[Opening Dataset records section]

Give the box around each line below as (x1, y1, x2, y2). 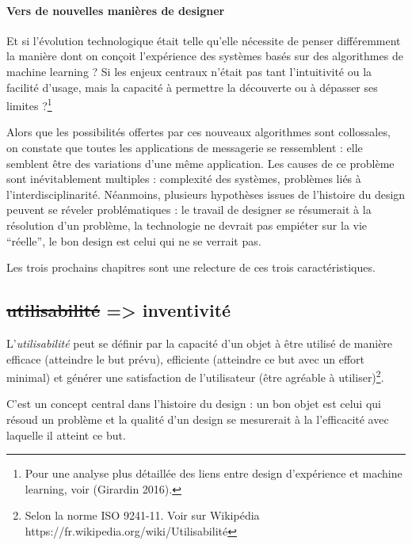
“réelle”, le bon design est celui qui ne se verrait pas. (6, 232, 261, 249)
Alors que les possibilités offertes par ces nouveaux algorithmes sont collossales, (6, 124, 391, 140)
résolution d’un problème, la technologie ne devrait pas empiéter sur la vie (6, 216, 368, 233)
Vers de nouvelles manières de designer (6, 2, 225, 18)
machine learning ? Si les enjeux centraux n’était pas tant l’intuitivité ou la (6, 63, 372, 79)
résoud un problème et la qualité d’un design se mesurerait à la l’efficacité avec (6, 411, 389, 427)
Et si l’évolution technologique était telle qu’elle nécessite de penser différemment (6, 32, 401, 48)
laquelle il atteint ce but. (6, 426, 126, 443)
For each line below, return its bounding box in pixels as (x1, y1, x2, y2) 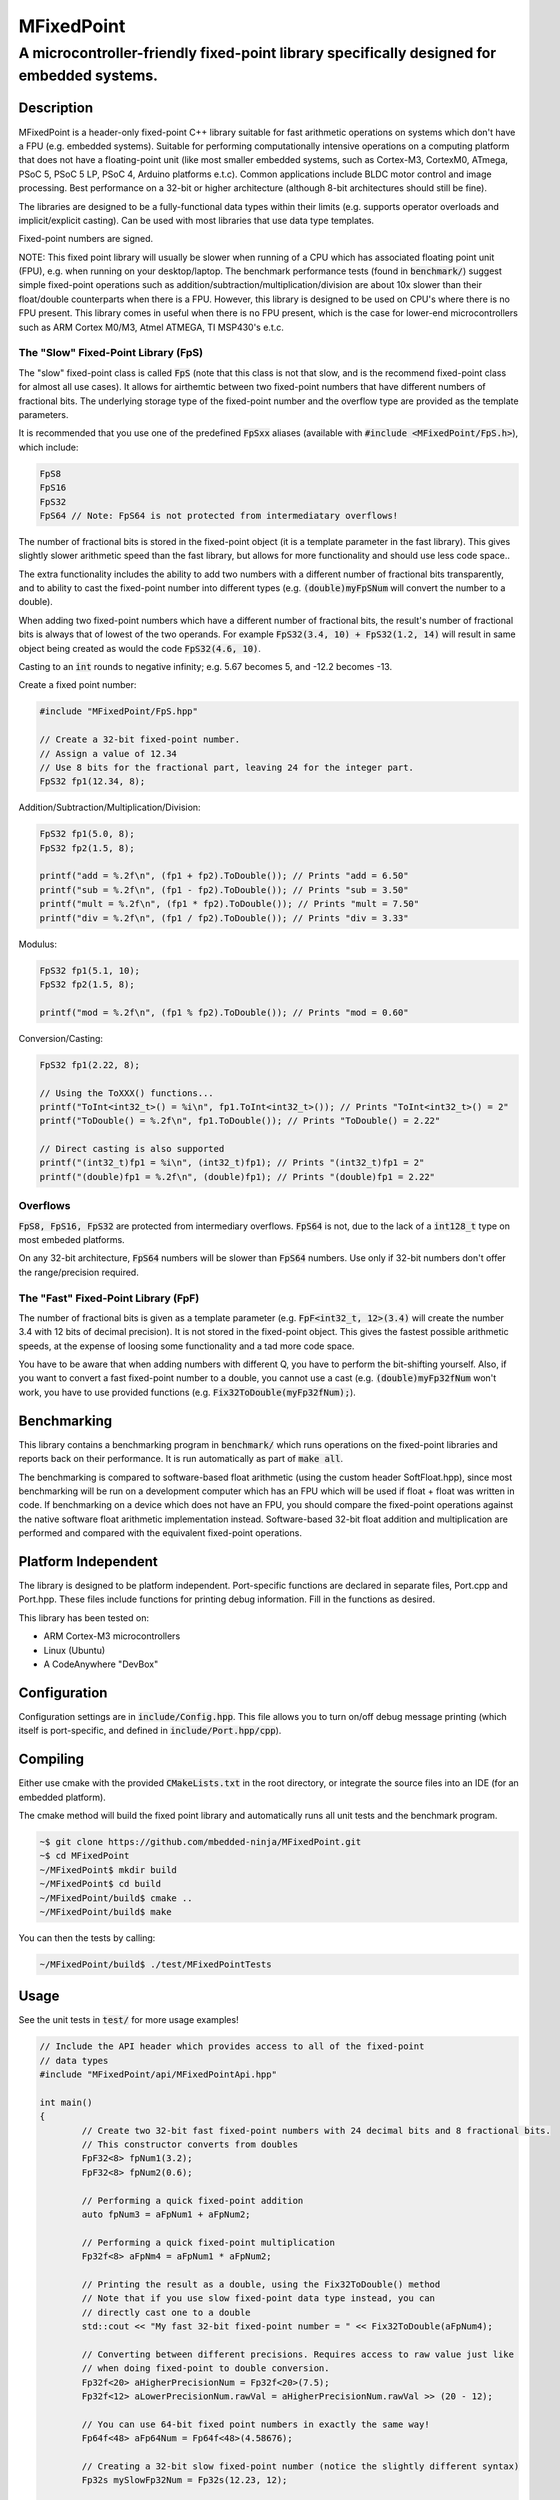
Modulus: (18, 938, 57, 950)
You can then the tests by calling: (18, 1931, 156, 1944)
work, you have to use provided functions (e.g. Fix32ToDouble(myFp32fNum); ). (18, 1386, 357, 1398)
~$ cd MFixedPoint (39, 1850, 130, 1862)
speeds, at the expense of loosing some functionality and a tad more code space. (18, 1340, 355, 1352)
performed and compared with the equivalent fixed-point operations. (18, 1527, 302, 1539)
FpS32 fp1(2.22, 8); (39, 1059, 140, 1070)
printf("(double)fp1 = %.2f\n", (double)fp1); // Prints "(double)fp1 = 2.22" (39, 1171, 435, 1182)

[Closing Dataset records section]

Task brief:
In the records above, find the line with "résoud un problème" and the line with "For each line". Write out exactly those lines and every one between, with no pictures and no other lines.

Answer to this task:
résoud un problème et la qualité d’un design se mesurerait à la l’efficacité avec (6, 411, 389, 427)
Et si l’évolution technologique était telle qu’elle nécessite de penser différemment (6, 32, 401, 48)
laquelle il atteint ce but. (6, 426, 126, 443)
For each line below, return its bounding box in pixels as (x1, y1, x2, y2) 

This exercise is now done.